Today this question captured my attention, hence I want to generalize it.
Let $X$ be a complex manifold of dimension $M$ and let $\omega $ be a $(n-p,n-q)$-differential form such that in each chart it is represented by locally integrable functions. A standard example of current on $X$ (see for example De Rham - Differential manifolds, Chap. III example 2) is the following:
$$[\omega]:\alpha \mapsto\int_X \alpha\wedge\omega$$ where $\alpha$ is a $C^\infty$ $(p,q)$-form and $\alpha\wedge\omega$ is a locally integrable $(n,n)$-form.
- Who ensures that $\alpha\wedge\omega$ is integrable? Usually the integral is defined for smooth differential forms on oriented manifolds (see for example Lee's book).
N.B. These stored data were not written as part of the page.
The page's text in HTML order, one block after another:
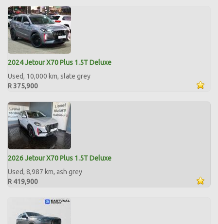
2024 Jetour X70 Plus 1.5T Deluxe
Used, 10,000 km, slate grey
R 375,900
2026 Jetour X70 Plus 1.5T Deluxe
Used, 8,987 km, ash grey
R 419,900
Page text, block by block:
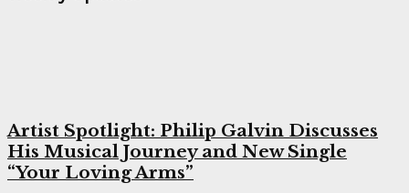
Artist Spotlight: Philip Galvin Discusses
His Musical Journey and New Single
“Your Loving Arms”
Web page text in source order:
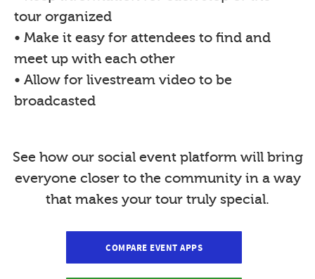
tour organized
• Make it easy for attendees to find and
meet up with each other
• Allow for livestream video to be
broadcasted
See how our social event platform will bring
everyone closer to the community in a way
that makes your tour truly special.
COMPARE EVENT APPS
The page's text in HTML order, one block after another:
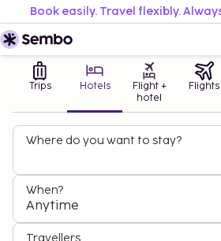
Book easily. Travel flexibly.
Trips Hotels
Flight +
hotel
Flights
Where do you want to stay?
When?
Anytime
Travellers
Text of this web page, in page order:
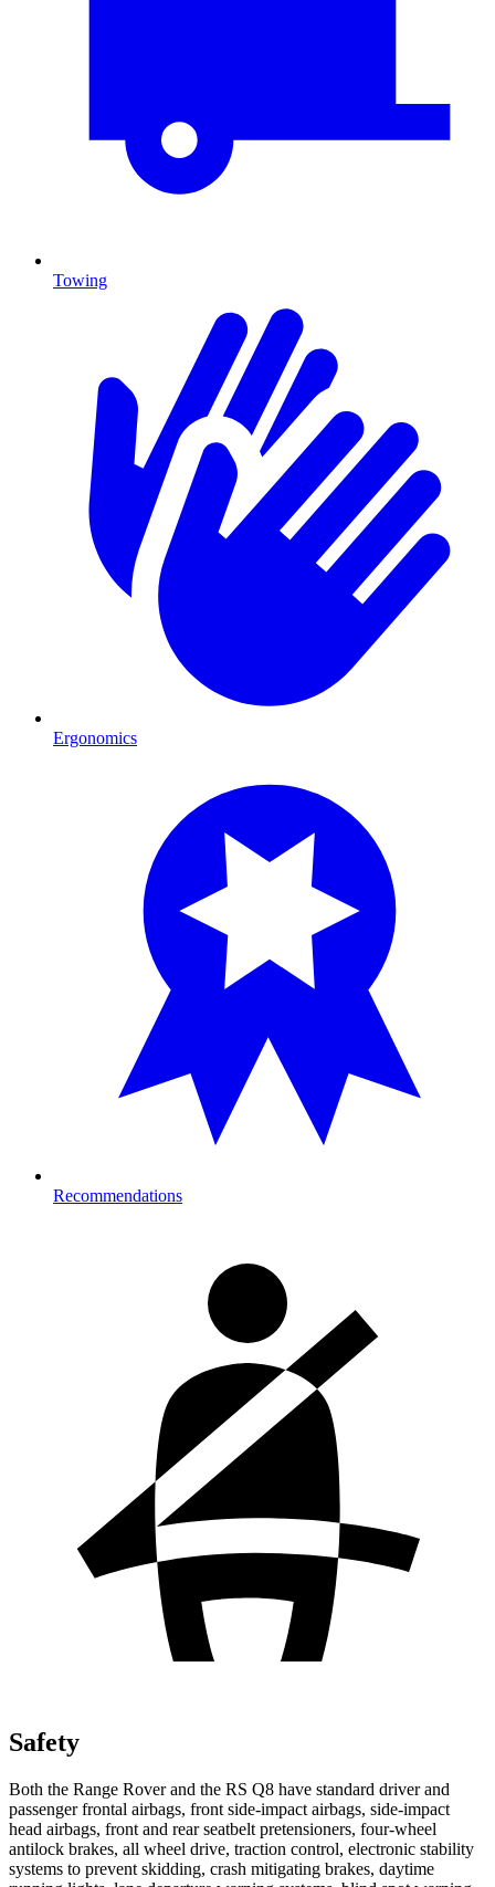
Towing
Ergonomics
Recommendations
Safety
Both the Range Rover and the RS Q8 have standard driver and
passenger frontal airbags, front side-impact airbags, side-impact
head airbags, front and rear seatbelt pretensioners, four-wheel
antilock brakes, all wheel drive, traction control, electronic stability
systems to prevent skidding, crash mitigating brakes, daytime
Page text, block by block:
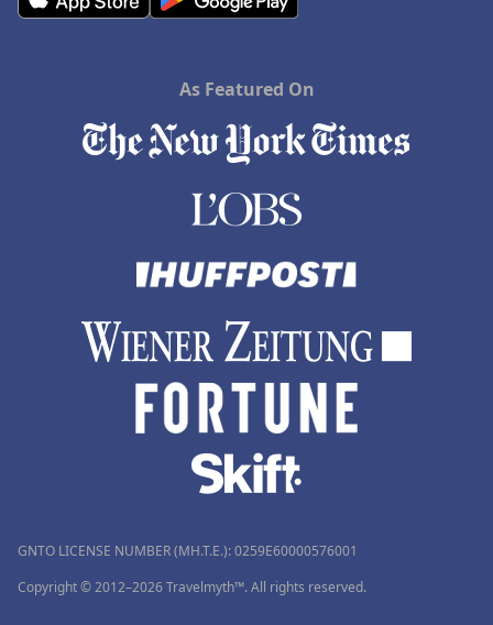
As Featured On
GNTO LICENSE NUMBER (MH.T.E.): 0259Ε60000576001
Copyright © 2012–2026 Travelmyth™. All rights reserved.
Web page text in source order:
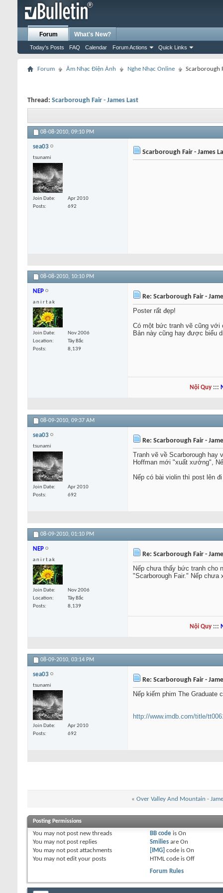
Forum
Today's Posts FAQ Calendar Forum Actions Quick Links
What's New?
Forum Âm Nhạc Điện Ảnh Nghe Nhạc Online Scarborough
Thread: Scarborough Fair - James Last
08-08-2010, 09:10 PM
sea03
tsunami
Join Date
Apr 2010
Posts
692
Scarborough Fair - James
08-08-2010, 10:10 PM
NEP
a n i r t a k
Join Date
Nov 2006
Location
Tây Bắc
Posts
8,139
Re: Scarborough Fair -
Poster rất đẹp!
Có một bức tranh vẽ cũng với
Bản này cũng hay được biểu
Nội Quy:::
08-09-2010, 09:37 AM
sea03
tsunami
Join Date
Apr 2010
Posts
692
Re: Scarborough Fair -
Tranh vẽ về Scarborough hay
Hoffman mới "xuất xưởng",
Nếp có bài violin thì post lên đi
08-09-2010, 01:10 PM
NEP
a n i r t a k
Join Date
Nov 2006
Location
Tây Bắc
Posts
8,139
Re: Scarborough Fair -
Nếp chưa thấy bức tranh cho
"Scarborough Fair." Nếp chưa
Nội Quy:::
08-09-2010, 03:14 PM
sea03
tsunami
Join Date
Apr 2010
Posts
692
Re: Scarborough Fair -
Nếp kiếm phim The Graduate
http://www.imdb.com/title/
« Over Valley And Mountain -
Posting Permissions
You may not post new threads
You may not post replies
You may not post attachments
You may not edit your posts
BB codeis On
Smiliesare On
[IMG] code is On
HTML code is Off
Forum Rules

About this point I'm quite sure the answer will be: "integration can be extended to locally integrable forms", I just wanted to check.
- Consider $n=1$, $p=0$, $q=0$ and let'es examine the example of the question linked above: $$\omega=\partial\bar\partial\log|f|$$ where $f$ is a meromorphic function on the Riemann surface $X$. Then the current $[\omega]$ is
$$[\omega]:g \mapsto\int_X g\omega$$
for any $C^\infty$ function $g$. Here the problem: note that $\omega$ is $0$ almost everywhere, in particular $\omega$ is supported in the set of zeroes and poles of $f$ i.e. in a finite set! Why is the integral $\int_X g\omega$ different from $0$? It seems almost obvious to deduce that the integral of a differential form supported in a finite set is $0$ because of the properties of the Riemann integral in $\mathbb R^n$. I've been thinking to this fact all the day but without any solution.